Expense Type Cost (2025–2026) Expert Verdict
State Filing Fee $102 online ($100 by mail) Paid once via NH QuickStart (online total includes the $2 handling charge).
Annual Report $102/year online ($100 by mail) Due by April 1 each year.
Name Reservation $15 Optional, but helpful if you want to lock the name before filing.
Registered Agent $0 (DIY) or typically $50 to $300/year A service helps with privacy (avoid using your home address).
Late Fee Penalty $50 Applies if filed after April 1 (that year’s report becomes $150, plus $2 if paid online).

Pro Tip from the Field:
Don't forget the ‘Business Enterprise Tax’ (BET). In New Hampshire, if your gross business receipts exceed $298,000, you may have BET filing obligations beyond the $102 annual report fee. We often see new owners ignore this until tax time or a notice from the NH Department of Revenue Administration. Also watch the Business Profits Tax (BPT): New Hampshire lists a filing threshold of gross business income over $109,000.

*Note: Thresholds referenced above are updated as of December 2025 and apply to taxable periods beginning on or after January 1, 2025.

New Hampshire LLC formation costs

Most of your upfront cost comes from a single required state filing, plus a small online processing charge if you file electronically. Everything else here is optional and only worth paying if it solves a specific need, like locking in a name early or using a separate public brand name.

If you are a licensed professional such as a doctor, lawyer, or accountant, you may also want to compare LLC vs PLLC to see which structure your state expects you to use before you file anything.

Domestic LLC Certificate of Formation filing fee: $100

To form a New Hampshire LLC, you file the Certificate of Formation and pay the $100 state filing fee. If you file online through NH QuickStart, the state adds a $2 electronic handling charge, so your total at checkout is $102.

What you should see after approval: Save your acceptance confirmation (often a PDF) and your stamped filing copy. These usually show your Business ID and filing details, which you may need later for state requests and future filings.

💡 QuickStart Tip
Start the filing from Business ServicesCreate a Business Online. To move faster, draft any longer text fields in a separate document first, then paste them into QuickStart.

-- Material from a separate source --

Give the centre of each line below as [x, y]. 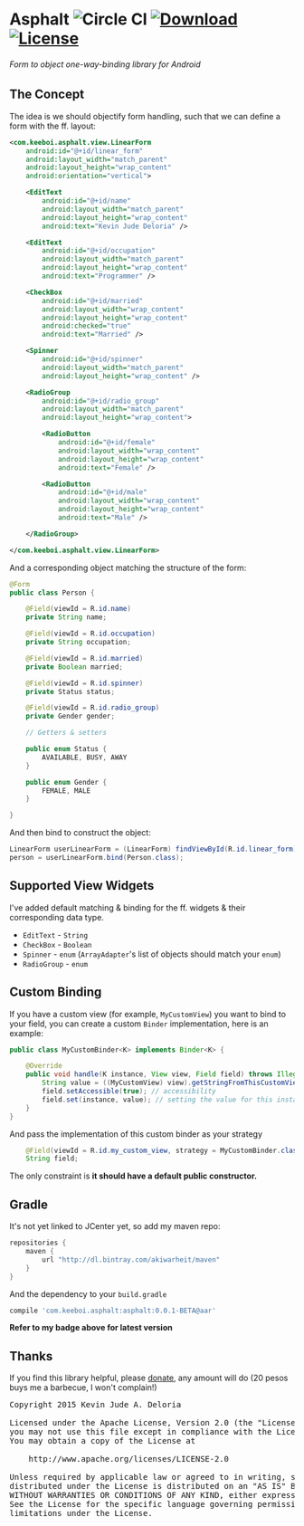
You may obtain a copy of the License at [103, 1441]
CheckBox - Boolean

Payment note (mail filing): If you file by mail or in person, include a $100 check or money order payable to State of New Hampshire for the exact filing fee. Paper filings do not include the $2 online handling charge, and incorrect payments can cause delays if your filing is returned for correction.

✨ Aaron’s Field Notes
If you’re in a rush or prefer paper, you can hand-deliver your Certificate of Formation to the Secretary of State’s Corporations Division at the State House Annex (28 School Street, Concord). Office hours are Monday to Friday, 8:30 AM to 4:00 PM (Eastern Time). You must submit 1 signed original document. Paper submissions can take longer to show up in the public business database than online filings, and processing times vary by filing type and time of year.

For a more detailed walkthrough, you can also link to a step by step guide on how to start an LLC in New Hampshire from name selection to first year compliance.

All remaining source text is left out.